Raksa melepaskan tubuh Bee perlahan dengan berkata, "Maaf, aku lupa tadi." Sekarang, Raksa semakin terkejut saat melihat kedua telapak tangan Bee yang mengalirkan darah.
Rupanya dia terlalu kuat saat mencekram tangannya sendiri tadi, hingga jari kukunya yang Panjang itu merobek permukaan kulit telapak tangannya sendiri. Raksa kembali menarik napas dalam, lagi-lagi dia harus menjadi perawat siaga untuk Bee.
"Mungkin ini sedikit perih, tahan ya!" Raksa meneteskan obat merah ke luka-luka itu, tapi Bee seperti tidak merasa apa pun.
Raksa sampai geleng-geleng melihat tubuh Bee yang seperti tidak bernyawa. Dia hanya raga yang bergerak dengan tali menyerupai boneka kayu.
"Bee, jangan menyiksa dirimu sendiri. Tinggallah bersamaku, dan kamu tidak perlu melakukan pekerjaan seperti ini."

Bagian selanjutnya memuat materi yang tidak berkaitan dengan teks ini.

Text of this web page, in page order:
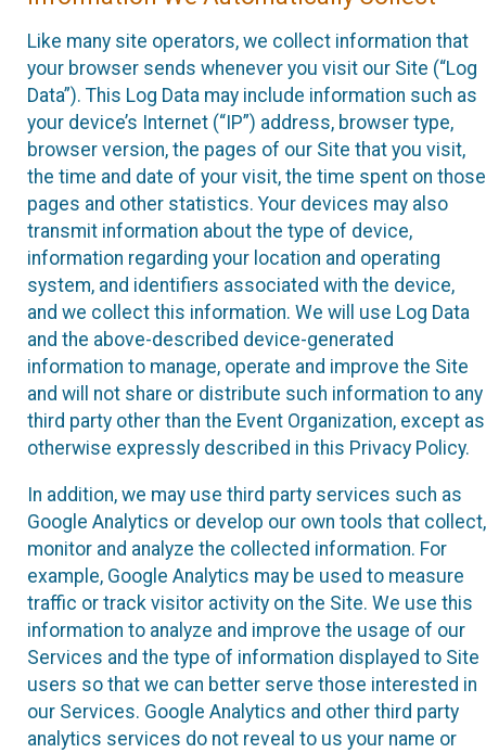
Like many site operators, we collect information that
your browser sends whenever you visit our Site (“Log
Data”). This Log Data may include information such as
your device’s Internet (“IP”) address, browser type,
browser version, the pages of our Site that you visit,
the time and date of your visit, the time spent on those
pages and other statistics. Your devices may also
transmit information about the type of device,
information regarding your location and operating
system, and identifiers associated with the device,
and we collect this information. We will use Log Data
and the above-described device-generated
information to manage, operate and improve the Site
and will not share or distribute such information to any
third party other than the Event Organization, except as
otherwise expressly described in this Privacy Policy.
In addition, we may use third party services such as
Google Analytics or develop our own tools that collect,
monitor and analyze the collected information. For
example, Google Analytics may be used to measure
traffic or track visitor activity on the Site. We use this
information to analyze and improve the usage of our
Services and the type of information displayed to Site
users so that we can better serve those interested in
our Services. Google Analytics and other third party
analytics services do not reveal to us your name or
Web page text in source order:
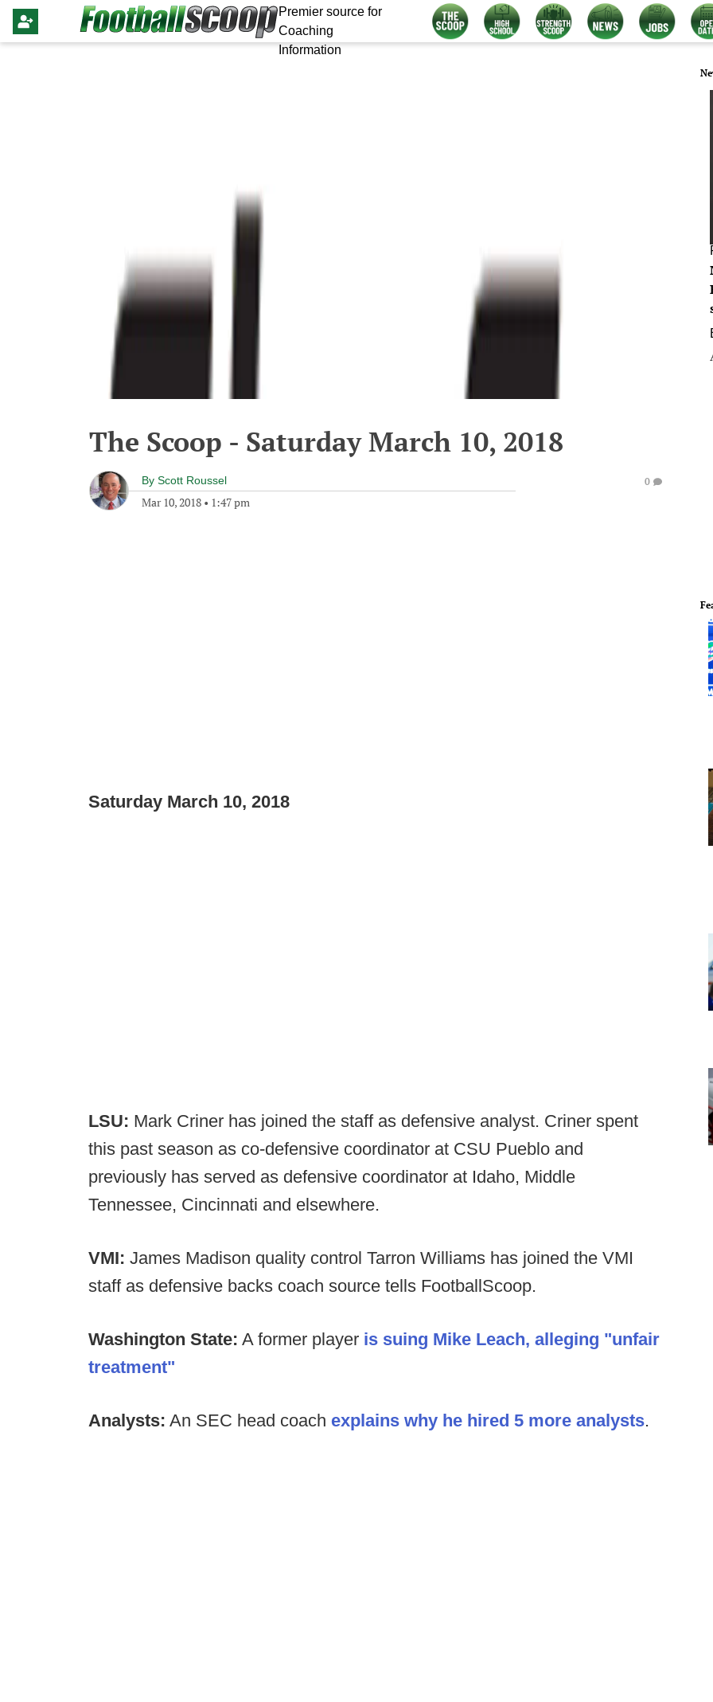
Premier source for
Coaching
Information
The Scoop - Saturday March 10, 2018
By Scott Roussel
Mar 10, 2018 • 1:47 pm
0
Saturday March 10, 2018
LSU: Mark Criner has joined the staff as defensive analyst. Criner spent
this past season as co-defensive coordinator at CSU Pueblo and
previously has served as defensive coordinator at Idaho, Middle
Tennessee, Cincinnati and elsewhere.
VMI: James Madison quality control Tarron Williams has joined the VMI
staff as defensive backs coach source tells FootballScoop.
Washington State: A former player is suing Mike Leach, alleging "unfair
treatment"
Analysts: An SEC head coach explains why he hired 5 more analysts.
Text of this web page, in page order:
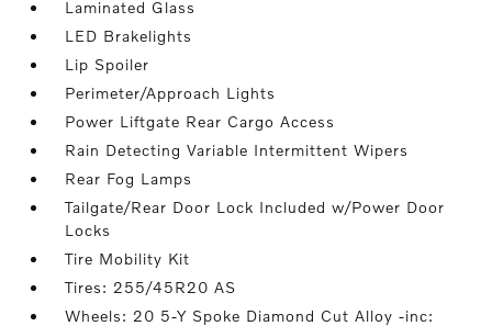
Laminated Glass
LED Brakelights
Lip Spoiler
Perimeter/Approach Lights
Power Liftgate Rear Cargo Access
Rain Detecting Variable Intermittent Wipers
Rear Fog Lamps
Tailgate/Rear Door Lock Included w/Power Door
Locks
Tire Mobility Kit
Tires: 255/45R20 AS
Wheels: 20 5-Y Spoke Diamond Cut Alloy -inc:
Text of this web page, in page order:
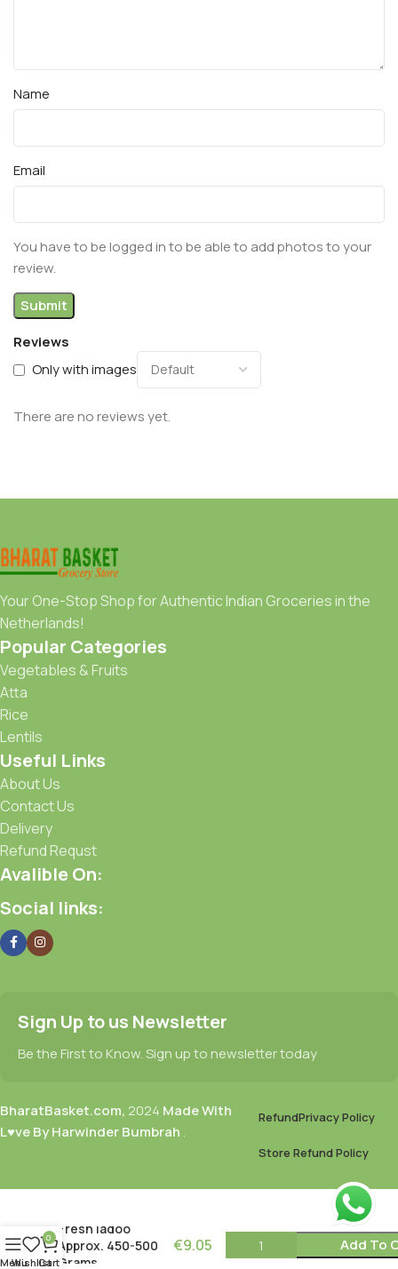
Reviews
Only with images
There are no reviews yet.
Name
Email
You have to be logged in to be able to add photos to your
review.
Your One-Stop Shop for Authentic Indian Groceries in the
Netherlands!
Popular Categories
Vegetables & Fruits
Atta
Rice
Lentils
Useful Links
About Us
Contact Us
Delivery
Refund Requst
Avalible On:
Social links:
Sign Up to us Newsletter
Be the First to Know. Sign up to newsletter today
BharatBasket.com, 2024 Made With
L♥ve By Harwinder Bumbrah .
RefundPrivacy Policy
Store Refund Policy
Fresh ladoo
Approx. 450-500
Grams
€9.05 Add To
Menu
Wishlist
0
Cart
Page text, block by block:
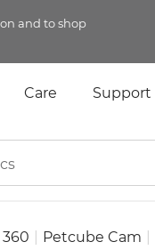
and to shop
Care Support
Petcube Cam
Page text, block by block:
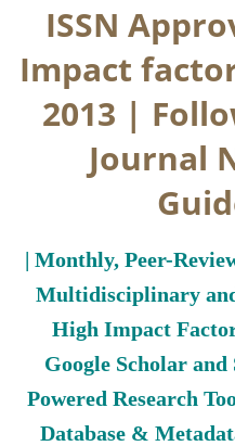
ISSN
Impact
2013 |
Journal
| Monthly, Peer-
Multidisciplinary
High Impact
Google Scholar
Powered Research
Database &
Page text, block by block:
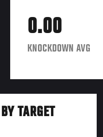
0.00
KNOCKDOWN AVG
TARGET
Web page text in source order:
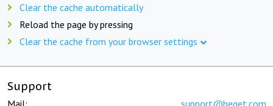
Clear the cache automatically
Reload the page by pressing
Clear the cache from your browser settings
Support
Mail: support@beget.com
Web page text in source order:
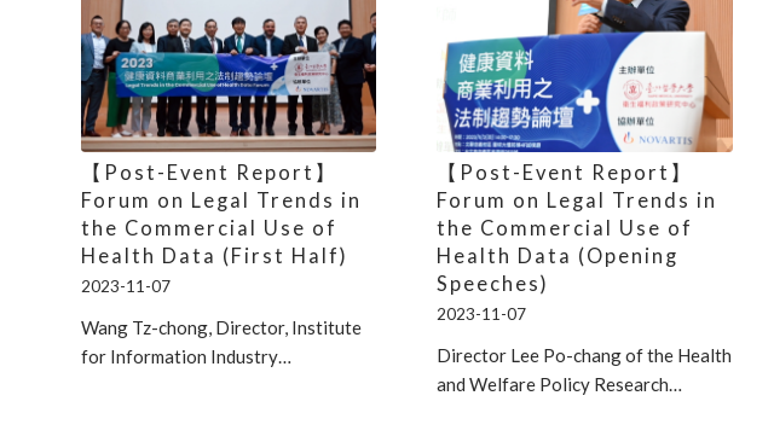
【Post-Event Report】
Forum on Legal Trends in
the Commercial Use of
Health Data (First Half)
2023-11-07
Wang Tz-chong, Director, Institute
for Information Industry…
【Post-Event Report】
Forum on Legal Trends in
the Commercial Use of
Health Data (Opening
Speeches)
2023-11-07
Director Lee Po-chang of the Health
and Welfare Policy Research…
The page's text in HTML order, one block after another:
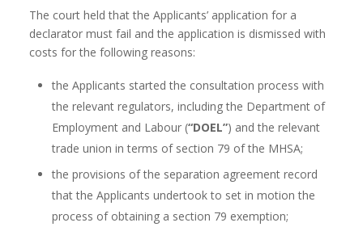
The court held that the Applicants’ application for a
declarator must fail and the application is dismissed with
costs for the following reasons:
the Applicants started the consultation process with
the relevant regulators, including the Department of
Employment and Labour (“DOEL”) and the relevant
trade union in terms of section 79 of the MHSA;
the provisions of the separation agreement record
that the Applicants undertook to set in motion the
process of obtaining a section 79 exemption;
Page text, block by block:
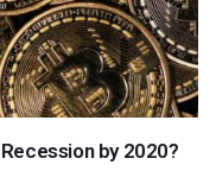
by 2020?
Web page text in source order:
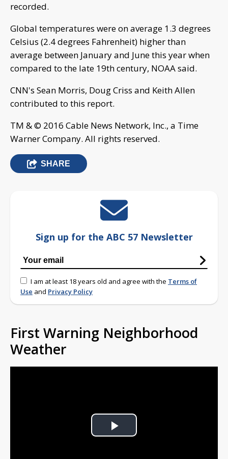
recorded.
Global temperatures were on average 1.3 degrees
Celsius (2.4 degrees Fahrenheit) higher than
average between January and June this year when
compared to the late 19th century, NOAA said.
CNN's Sean Morris, Doug Criss and Keith Allen
contributed to this report.
TM & © 2016 Cable News Network, Inc., a Time
Warner Company. All rights reserved.
SHARE
Sign up for the ABC 57 Newsletter
I am at least 18 years old and agree with the Terms of
Use and Privacy Policy
First Warning Neighborhood
Weather
Play
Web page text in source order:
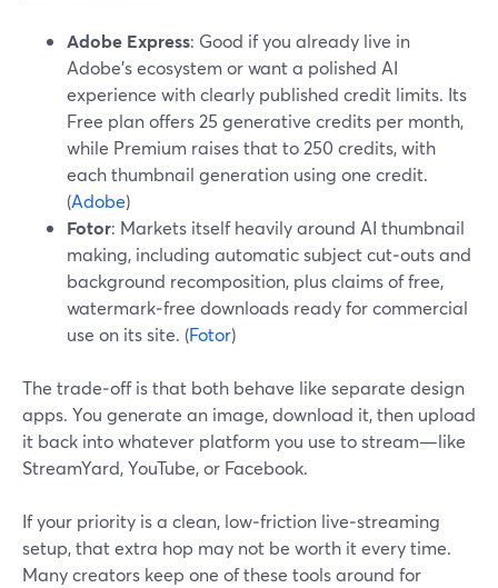
Adobe Express: Good if you already live in
Adobe’s ecosystem or want a polished AI
experience with clearly published credit limits. Its
Free plan offers 25 generative credits per month,
while Premium raises that to 250 credits, with
each thumbnail generation using one credit.
(Adobe)
Fotor: Markets itself heavily around AI thumbnail
making, including automatic subject cut‑outs and
background recomposition, plus claims of free,
watermark‑free downloads ready for commercial
use on its site. (Fotor)
The trade‑off is that both behave like separate design
apps. You generate an image, download it, then upload
it back into whatever platform you use to stream—like
StreamYard, YouTube, or Facebook.
If your priority is a clean, low‑friction live‑streaming
setup, that extra hop may not be worth it every time.
Many creators keep one of these tools around for
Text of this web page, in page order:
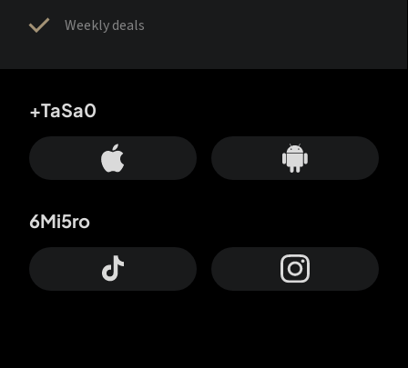
Weekly deals
+TaSa0
6Mi5ro
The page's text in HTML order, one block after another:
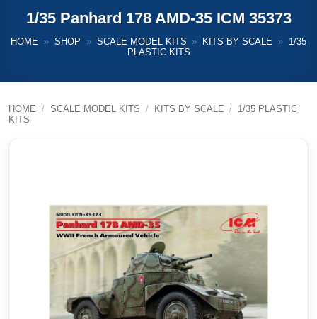
1/35 Panhard 178 AMD-35 ICM 35373
HOME » SHOP » SCALE MODEL KITS » KITS BY SCALE »
1/35
PLASTIC KITS
HOME / SCALE MODEL KITS / KITS BY SCALE / 1/35 PLASTIC
KITS
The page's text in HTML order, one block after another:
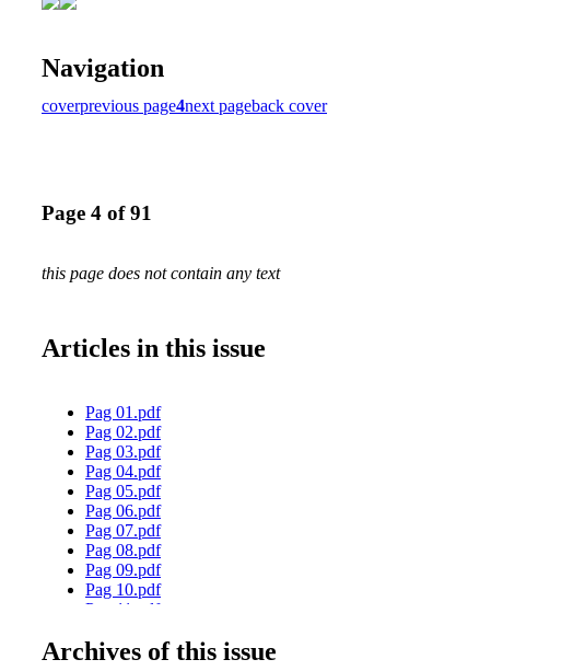
Navigation
coverprevious page4next pageback cover
Page 4 of 91
this page does not contain any text
Articles in this issue
Pag 01.pdf
Pag 02.pdf
Pag 03.pdf
Pag 04.pdf
Pag 05.pdf
Pag 06.pdf
Pag 07.pdf
Pag 08.pdf
Pag 09.pdf
Pag 10.pdf
Pag 11.pdf
Pag 13.pdf
Archives of this issue
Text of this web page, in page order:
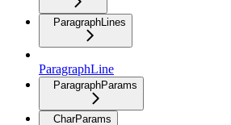
ParagraphLines
ParagraphLine
ParagraphParams
CharParams
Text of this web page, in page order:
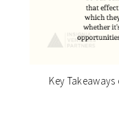
Key
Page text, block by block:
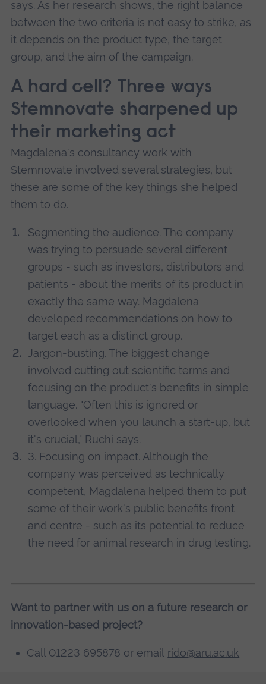
says. As her research shows, the right balance
between the two criteria is not easy to strike, as
it depends on the product type, the target
group, and the aim of the campaign.
A hard cell? Three ways
Stemnovate sharpened up
their marketing act
Magdalena's consultancy work with
Stemnovate involved several strategies, but
these are some of the key things she helped
them to do.
Segmenting the audience. The company
was trying to persuade several different
groups - such as investors, distributors and
patients - about the merits of its product in
exactly the same way. Magdalena
developed recommendations on how to
target each as a distinct group.
Jargon-busting. The biggest change
involved cutting out scientific terms and
focusing on the product's benefits in simple
language. "Often this is ignored or
overlooked when you launch a start-up, but
it's crucial," Ruchi says.
3. Focusing on impact. Although the
company was perceived as technically
competent, Magdalena helped them to put
some of their work's public benefits front
and centre - such as its potential to reduce
the need for animal research in drug testing.
Want to partner with us on a future research or
innovation-based project?
Call 01223 695878 or email rido@aru.ac.uk
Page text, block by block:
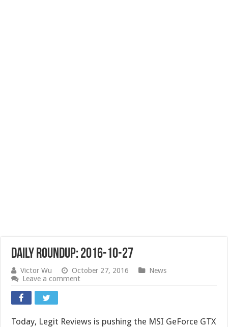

"Kamu pikir aku bisa keluar dari semua ini? Kalau iya, aku pasti sudah melakukannya sejak dulu."
"Aku akan membawamu pergi jauh, Bee!"
Bee berdiri dari duduknya, dan terdiam beberapa saat. Raksa pun mengikutinya dengan ikut berdiri di depan Bee. Kedua mata gadis itu menatapnya dengan dingin. "Ini duniaku, dan aku tidak menolaknya."